→ **EXERCISE**: Working through the data below, reproduce word for word the line with "In your mix.exs : (8, 76, 60, 85)" and every line after it, both ends included, and omit the pictures.

====== RAW DATA

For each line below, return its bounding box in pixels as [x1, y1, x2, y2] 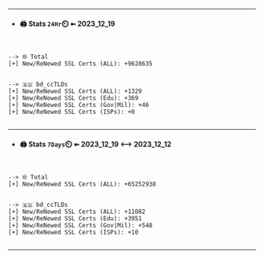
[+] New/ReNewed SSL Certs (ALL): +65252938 [8, 180, 156, 189]
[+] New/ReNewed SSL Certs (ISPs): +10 [8, 229, 139, 237]
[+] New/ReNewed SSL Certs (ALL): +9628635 [8, 60, 153, 68]
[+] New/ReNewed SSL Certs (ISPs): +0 [8, 108, 135, 116]
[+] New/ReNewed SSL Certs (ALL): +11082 [8, 208, 146, 216]
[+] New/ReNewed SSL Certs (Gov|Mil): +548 [8, 222, 153, 230]
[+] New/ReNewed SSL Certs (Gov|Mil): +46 [8, 101, 149, 109]
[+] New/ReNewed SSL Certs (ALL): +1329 [8, 87, 143, 95]
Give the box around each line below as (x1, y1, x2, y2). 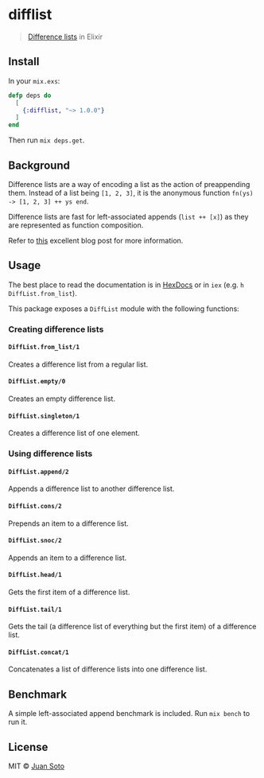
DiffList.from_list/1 (8, 344, 80, 352)
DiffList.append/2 (8, 468, 69, 476)
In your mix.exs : (8, 76, 60, 85)
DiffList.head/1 (8, 571, 62, 579)
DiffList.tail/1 (8, 605, 62, 613)
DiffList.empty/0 (8, 378, 66, 386)
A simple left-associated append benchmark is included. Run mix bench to (8, 709, 250, 718)
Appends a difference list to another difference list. (8, 484, 175, 494)
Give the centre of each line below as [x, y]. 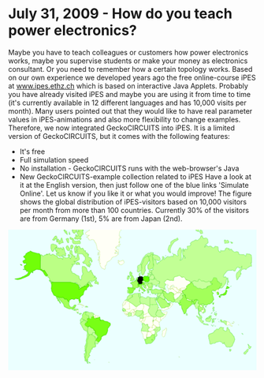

============

→ **ANSWER**:
In your mix.exs : (8, 76, 60, 85)
DiffList.head/1 (8, 571, 62, 579)
DiffList.tail/1 (8, 605, 62, 613)
DiffList.empty/0 (8, 378, 66, 386)
A simple left-associated append benchmark is included. Run mix bench to (8, 709, 250, 718)
Appends a difference list to another difference list. (8, 484, 175, 494)
Give the centre of each line below as [x, y]. 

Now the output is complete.